DyDx revealed it’ll finally launch its protocol on Cosmos mainnet in September. The DEX launched a private testnet instance on March 29, while targeting to deploy a public testnet in July of this year. This is a monumental step as it reinforces our thesis that certain applications will migrate to becoming their own app-chain to cater for their respective needs and technical requirements. You can check our State of Crypto magazine for a deeper breakdown on why we believe this trend will continue in the following years. However, in the case of DyDx, the DEX wants to fully decentralize its platform as a way to address the regulatory issues as Starknet still relies on a centralized sequencer. In addition, the move was meant to address the scalability issues of the Ethereum ecosystem as evidenced below by the excessive gas fees paid on L2 proofs.  

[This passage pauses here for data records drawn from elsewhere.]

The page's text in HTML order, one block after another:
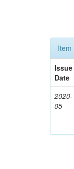
Item
Issue
Date
2020-
05
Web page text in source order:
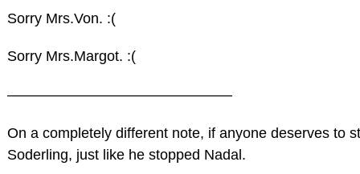
Sorry Mrs.Von. :(
Sorry Mrs.Margot. :(
———————————————–
On a completely different note, if anyone deserves to
Soderling, just like he stopped Nadal.

Figure 15: DyDx Daily Ethereum gas used on L2 proofs

Source: DyDx Analytics on Dune

Metaverse and NFTs

Figure 16: Performance of Major NFTs Marketplaces in Q1

Source: 21Shares, Dune Analytics

Dimming the hype on the metaverse: March hasn’t been great for the metaverse industry, especially in Disney, shutting down its metaverse division and laying off 50 employees as part of staff cuts that promise to reduce headcount by around 7,000 across the company over the next two months. Mark Zuckerberg also seemed to prioritize AI and dump his metaverse ambitions. As the latter proved to have a long sales cycle, given its massive world of untapped use cases, NFTs seem like a closer milestone, with quicker returns on investment.

Token-gating as a use case of NFTs shines brighter: Ticketing giant Ticketmaster partnered with popular metal band Avenged Sevenfold, which already has its own Deathbats Club NFT collection, to grant NFT-holders access to token-gated features. For instance, owners of the 10,000 Deathbats Club Ethereum-based NFTs were offered early access to buy tickets to the band’s upcoming New York and Los Angeles arena shows in June. Token-gated features can include more than discounted tickets. Audius, a new music streaming service designed to cater for all musicians, announced that it is giving its users access to tracks on the condition that they hold an NFT collectible based on Ethereum or Solana.

Bitcoin’s network accommodates NFT inscriptions: On March 16, DeGods announced 500 NFTs minted with Bitcoin. According to the Ordinals Theory, a count of 500  one-hundred-millionth of a Bitcoin will carry ​​individual identities allowing them to be tracked, transferred, and imbued with meaning – in this case, an avatar. The flight to Bitcoin seen over the past month, coupled with NFT inscriptions on the network, have all contributed to Bitcoin’s resistance and showcasing the scalability of the network.